When I came upon Sword and Flower and how it dealt with the fall of Goguryeo, I couldn’t resist watching it. With my expectations dead-set on political intrigue, espionage and betrayal, my friend and I wasted no time jumping into this series.
Unfortunately, we were hit with disappointment on multiple fronts of this drama starting with the performance and lack of character depth from the leads. With its vapid acting and storytelling execution, it was hard to be engaged for 20 episodes. While I could see they were trying to create a certain level of serious and stoic characters—namely Yeon Gaesomun, a controversial military dictator who was the first Dae Mangniji. However, the execution of the stoicism among these characters made it impossible for me to care or empathize with them and their circumstances.
The cinematic output was extremely clumsy at times, especially in the first episode which is lifeless, poorly paced, and overall feels like I was watching a live action YouTube AMV from the early 2000’s with its lack of dialogue. The way the episode played out gave next to no solid set up or context for the circumstances that would follow and more importantly no motivation for me to remain, or even become, invested.

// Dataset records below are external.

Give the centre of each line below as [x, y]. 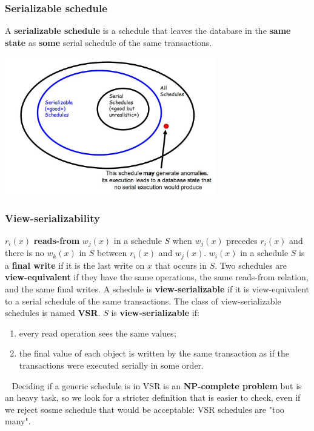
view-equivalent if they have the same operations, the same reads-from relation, [157, 277]
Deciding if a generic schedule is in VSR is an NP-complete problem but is [157, 385]
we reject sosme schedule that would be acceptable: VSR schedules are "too [145, 409]
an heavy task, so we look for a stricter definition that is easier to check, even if [153, 397]
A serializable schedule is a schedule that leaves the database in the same [148, 31]
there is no [25, 253]
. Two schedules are [251, 265]
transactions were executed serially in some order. [111, 365]
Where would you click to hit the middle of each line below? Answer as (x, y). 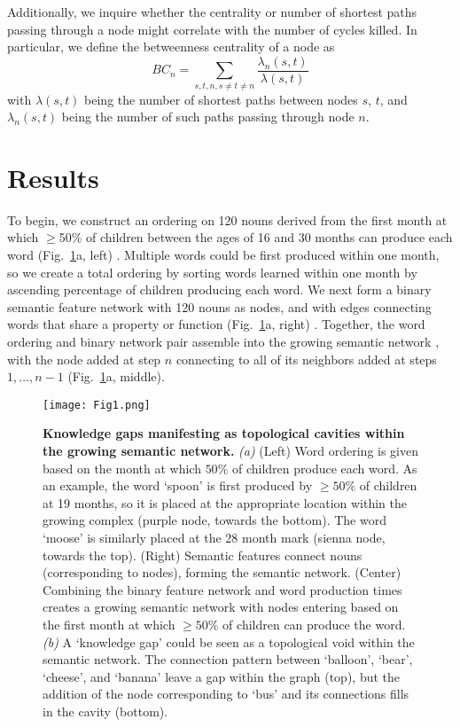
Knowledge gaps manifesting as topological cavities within (224, 433)
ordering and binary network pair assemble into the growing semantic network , (223, 342)
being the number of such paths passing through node (208, 117)
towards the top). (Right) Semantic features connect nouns (203, 555)
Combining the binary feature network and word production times (222, 589)
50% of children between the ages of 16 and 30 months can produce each (256, 237)
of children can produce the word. (314, 625)
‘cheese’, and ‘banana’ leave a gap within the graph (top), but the (222, 676)
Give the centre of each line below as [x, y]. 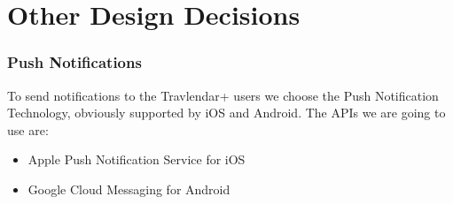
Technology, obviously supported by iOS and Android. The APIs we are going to [226, 113]
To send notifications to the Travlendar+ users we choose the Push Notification [223, 95]
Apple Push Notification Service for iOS [137, 159]
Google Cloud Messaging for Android [129, 189]
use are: [28, 129]
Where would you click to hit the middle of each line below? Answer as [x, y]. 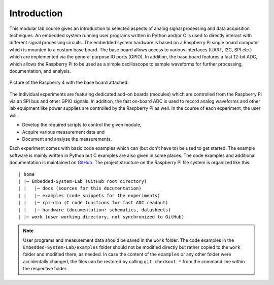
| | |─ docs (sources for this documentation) [80, 188]
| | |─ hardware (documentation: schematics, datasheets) [95, 210]
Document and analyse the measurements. [67, 139]
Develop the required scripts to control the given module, [82, 125]
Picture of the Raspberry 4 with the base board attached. [69, 83]
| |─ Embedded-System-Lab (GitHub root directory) [83, 181]
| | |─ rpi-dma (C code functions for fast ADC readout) [93, 203]
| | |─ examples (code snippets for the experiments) [89, 195]

Going back to cinematography, there were some shots and color choices in the post-production editing that created a beautifully surreal atmosphere. It was this little element that had given me some hope that it would pick up over time, as some Kdramas tend to be slow at gaining your attention in the beginning.
Alas, the show did pick up halfway through when Yeon Namsaeng (played by No Min-woo) was introduced into the story. Yeon Namsaeng’s sensual and psychotic character was the only figure in the show whose performance actively engaged me. While the rest of the show and story had all but became background noise, I looked forward to seeing No Min-woo’s performance and ended up ultimately sympathizing with his character’s ambitions rather than the protagonists for which the story was trying to get the viewers to care.

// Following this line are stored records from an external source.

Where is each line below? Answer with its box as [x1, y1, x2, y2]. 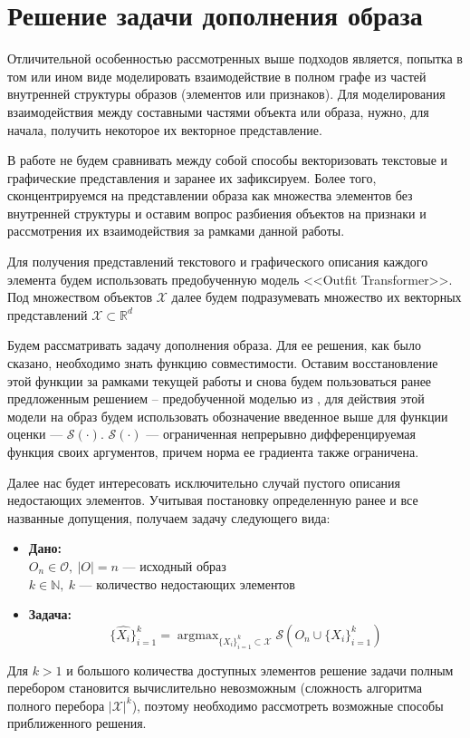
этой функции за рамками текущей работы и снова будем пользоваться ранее [7, 371, 432, 390]
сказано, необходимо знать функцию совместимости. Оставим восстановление [7, 354, 438, 373]
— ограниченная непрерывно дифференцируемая [146, 424, 416, 443]
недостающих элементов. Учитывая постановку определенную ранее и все [7, 490, 418, 510]
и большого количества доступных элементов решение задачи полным [66, 660, 454, 679]
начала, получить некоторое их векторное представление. [7, 120, 322, 139]
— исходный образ [122, 556, 226, 575]
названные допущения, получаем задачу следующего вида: [7, 508, 331, 527]
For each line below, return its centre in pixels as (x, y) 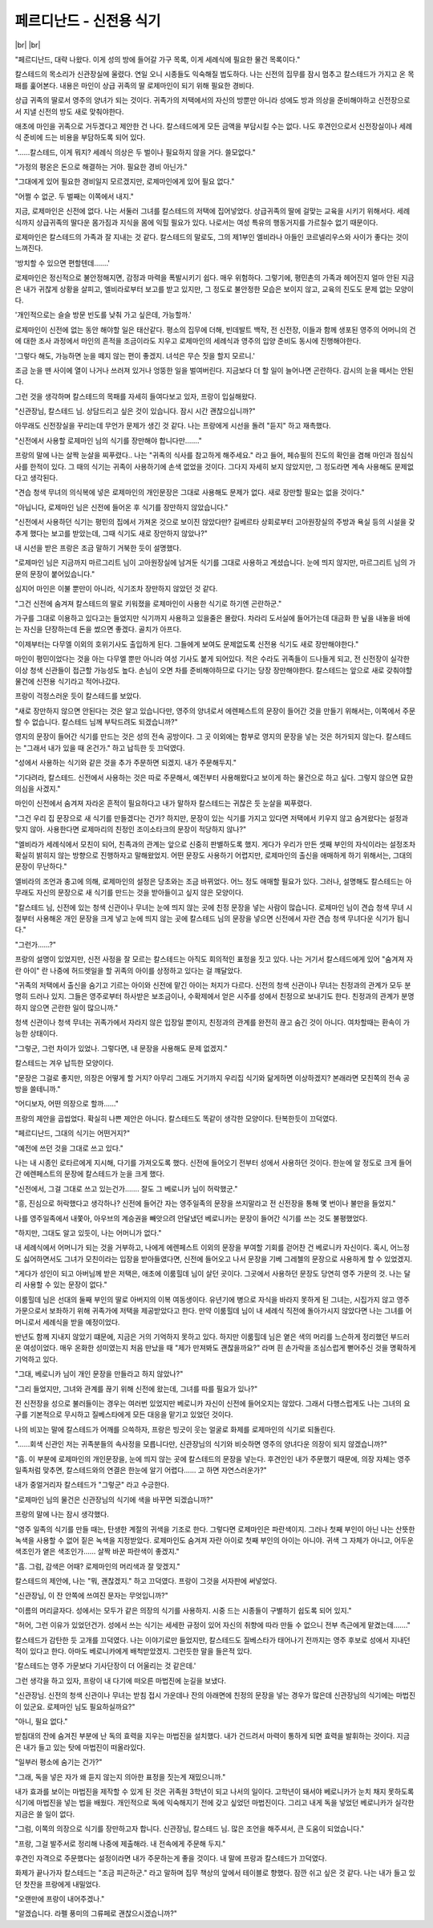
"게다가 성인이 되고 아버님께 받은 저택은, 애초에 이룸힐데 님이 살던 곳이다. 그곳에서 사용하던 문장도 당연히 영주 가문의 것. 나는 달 (212, 1274)
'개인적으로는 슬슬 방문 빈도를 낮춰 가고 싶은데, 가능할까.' (103, 315)
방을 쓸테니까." (38, 1089)
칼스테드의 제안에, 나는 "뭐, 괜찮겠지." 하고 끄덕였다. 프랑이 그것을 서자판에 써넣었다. (146, 1581)
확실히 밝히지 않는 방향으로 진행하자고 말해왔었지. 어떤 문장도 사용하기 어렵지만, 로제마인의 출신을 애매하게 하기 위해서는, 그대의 (214, 855)
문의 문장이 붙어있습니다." (55, 574)
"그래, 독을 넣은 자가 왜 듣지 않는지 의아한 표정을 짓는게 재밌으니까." (120, 1776)
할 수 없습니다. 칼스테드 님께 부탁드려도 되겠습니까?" (96, 722)
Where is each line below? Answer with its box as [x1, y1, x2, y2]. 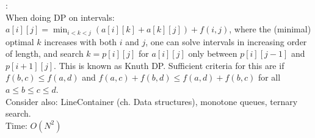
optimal [5, 35, 34, 48]
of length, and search [5, 47, 84, 60]
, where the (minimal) [229, 23, 311, 35]
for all [258, 71, 281, 84]
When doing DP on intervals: [5, 10, 115, 23]
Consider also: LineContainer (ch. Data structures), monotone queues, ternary [5, 95, 298, 107]
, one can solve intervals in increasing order [145, 35, 307, 48]
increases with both [44, 35, 117, 48]
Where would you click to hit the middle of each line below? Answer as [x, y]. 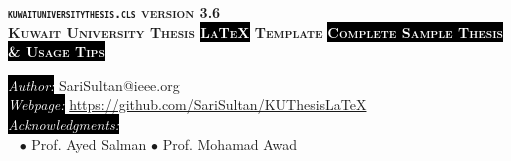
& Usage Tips [56, 51]
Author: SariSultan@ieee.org [94, 84]
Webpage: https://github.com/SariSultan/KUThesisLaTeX [187, 104]
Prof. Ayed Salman [89, 143]
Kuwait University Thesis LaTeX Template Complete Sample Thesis [255, 31]
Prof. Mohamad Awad [230, 143]
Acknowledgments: [63, 124]
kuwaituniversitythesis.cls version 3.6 [114, 12]
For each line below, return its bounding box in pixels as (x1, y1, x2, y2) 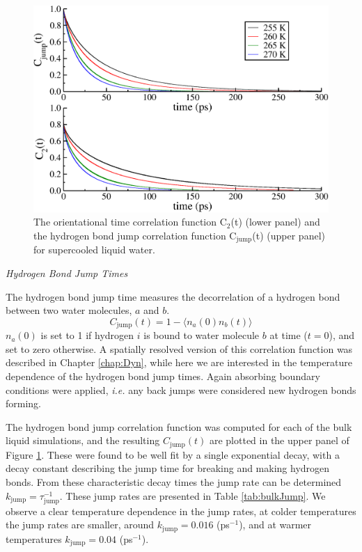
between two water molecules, (6, 303, 132, 317)
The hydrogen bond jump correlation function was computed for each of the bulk (6, 419, 352, 434)
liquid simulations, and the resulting (6, 433, 160, 448)
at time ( (269, 328, 308, 342)
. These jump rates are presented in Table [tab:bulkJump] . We (59, 488, 326, 503)
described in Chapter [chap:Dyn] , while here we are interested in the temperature (6, 355, 353, 370)
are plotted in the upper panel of (209, 433, 349, 448)
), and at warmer (239, 517, 312, 532)
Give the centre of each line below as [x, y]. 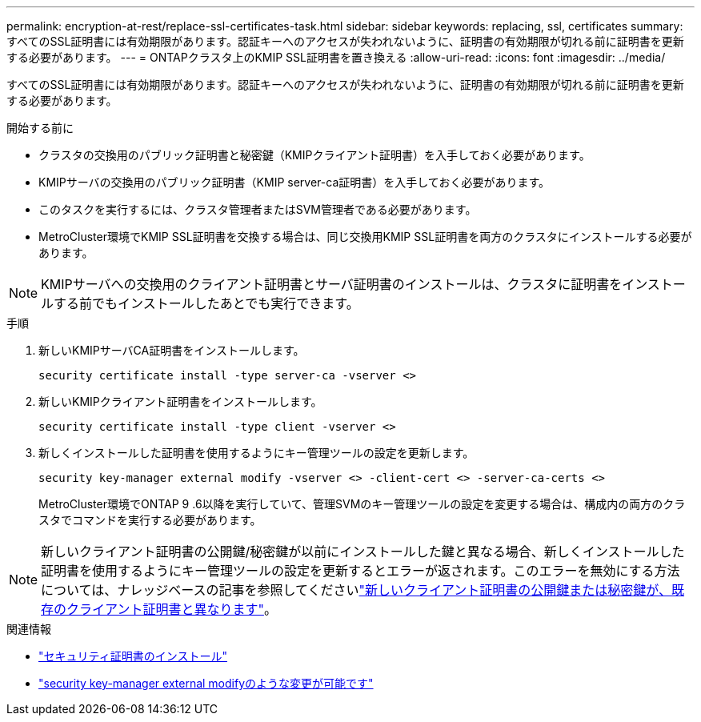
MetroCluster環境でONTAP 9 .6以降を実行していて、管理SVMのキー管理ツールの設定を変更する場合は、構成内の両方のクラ [362, 504]
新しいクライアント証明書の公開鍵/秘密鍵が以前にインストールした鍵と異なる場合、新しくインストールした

With Yeon Namsaeng’s historical background painted as a betrayed military leader, it only added to my empathy for the character. I must give some props to the writer of this series for taking a slight twist to his story arc. Instead of following what’s written in history, the writer depicted him as a betrayer who ultimately claimed power. No Min Woo’s performance as Yeon Namsaeng was chilling and lively. His Cheshire-esque smile paired with his intense feral gaze, breathed life into the otherwise vapid series and made up for it in some ways.
Another surprising element the show took was its lack of a love triangle. With Yeon Namsaeng’s interest in the princess’s (aka Moo-young, played by Kim Ok-bin) gender-bent disguise, I was certain they were going to implement the seemingly mandatory Kdrama love-triangle; an element I find overused and a bit “rinse, wash and repeat” in the sageuks I’ve seen. I was overjoyed when I learned that they didn’t utilize this in Yeon Namsaeng’s character, and kept him as the ruthless psychopath he was.
Overall, with Sword and Flower’s disappointing ending, I marked this show off as among the lack-luster bunch I’ve seen in 2017. While the characters and story were neither good nor bad, so much as not empathetic and poorly paced, it was the slow start, lack of context for future events, and sometimes severe underacting that left me disheartened. The 20-episode series was saved only by a dynamic character, portrayed by a talented actor, and a few stylistic choices made in post-production.
As a lover of Kdramas, and even more specifically historical Kdramas, Sword and Flower for me is only a slight misstep in a mountain of well-acted and well-written series.